Date: 16 Sep 1998 20:19:40 GMT
From: abigail@fnx.com (Abigail)
Subject: Re: how safe is xor encryption ?
Message-Id: <6tp6gs$k0k$1@client3.news.psi.net>

Elaine -HappyFunBall- Ashton (eashton@bbnplanet.com) wrote on MDCCCXLII
September MCMXCIII in :
++ Mark-Jason Dominus wrote:
++
++ > If the key is intercepted, it is not very useful to the snooper. They
++ > can use it to authorize purchases from you, but not from anyone else.
++
++ How so? If I can get the key, I can get the CC# and then I can make
++ purchases anywhere I want.

No. You need the key *and* the encrypted number.

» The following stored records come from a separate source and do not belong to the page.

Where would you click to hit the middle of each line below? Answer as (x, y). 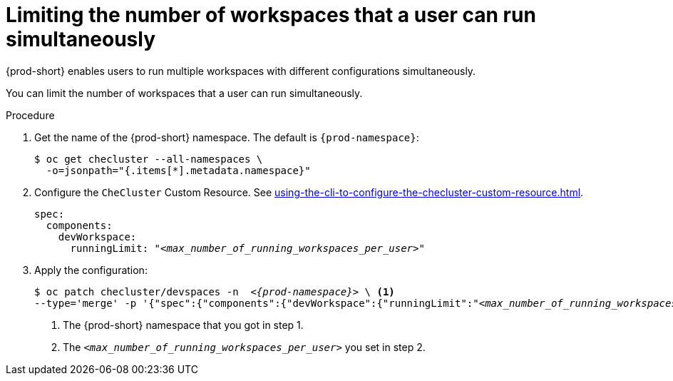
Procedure (30, 115)
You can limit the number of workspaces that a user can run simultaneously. (184, 93)
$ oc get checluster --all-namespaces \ (149, 159)
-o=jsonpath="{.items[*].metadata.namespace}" (178, 170)
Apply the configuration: (91, 270)
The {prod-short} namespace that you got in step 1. (183, 325)
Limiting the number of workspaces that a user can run (271, 15)
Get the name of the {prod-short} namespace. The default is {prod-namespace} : (227, 137)

++ > If the entire database is stolen, it is not useful to the thief
++ > without a database of decryption keys, and no such database exists.
++
++ You presume that the key length is sufficient to render the decryption
++ impractical or impossible. Also, too, that the customer has chosen a
++ totally random key which, in my experience at least, is all too rare an
++ occurance.

Impossible is the right answer. The beauty of XOR encryption is that even
if you brute force try all keys, and you hit the right one, you have
absolutely no idea it is the right key.

For instance, I might give you the encrypted text "t^R][S". You might
try keys, and find out that XORring with "123456" gives "Elaine". However,
XORring with "5-:)4=" will give you "Ashton". And a key of "
!" will give you "Hacker". For any 6 character string, there will be a unique,
6 character key that, when applied to the encrypted text, gives you the
target text.

Abigail
-- 
perl -wle 'print "Prime" if (1 x shift) !~ /^1?$|^(11+?)\1+$/'
A netnews discussion in comp.lang.perl.misc

The Perl one-liner deserves a little explication of its own. You would run it like this:

$ perl -wle 'print "Prime" if (1 x shift) !~ /^1?$|^(11+?)\1+$/' 18
$ perl -wle 'print "Prime" if (1 x shift) !~ /^1?$|^(11+?)\1+$/' 19
Prime
$ perl -wle 'print "Prime" if (1 x shift) !~ /^1?$|^(11+?)\1+$/' 20
$ perl -wle 'print "Prime" if (1 x shift) !~ /^1?$|^(11+?)\1+$/' 21
$ perl -wle 'print "Prime" if (1 x shift) !~ /^1?$|^(11+?)\1+$/' 22
$ perl -wle 'print "Prime" if (1 x shift) !~ /^1?$|^(11+?)\1+$/' 23

Let's unwrap this.

STATEMENT if CONDITION

A quirk of Perl syntax; a statement may have ’modifiers’ at the end like this. This is identical to if CONDITION { STATEMENT }.

shift

shift normally removes the first element of an array and returns that element, like popping from the beginning. Since we are in file scope, shift without array is magically interpreted to mean shift @ARGV, which means the number we fed in as an argument.

1 x shift

x is the string repetition operator. "1" x 9 yields "111111111". (see man perlop, grep for ’repetition operator’.)

!~

The logical negation of =~, so it will succeed if the regex does not match. Since we are looking for primes, the regex will match all non-primes.

Me

And that's where I came into the picture. I used to post on these forums too, with much less flair or knowledge. Once I saw the prime-finding regex, I had to figure out how it worked. I posted an exegesis to my local programming meetup around the year 2000, and the content has been finding its way into viral posts every few months ever since.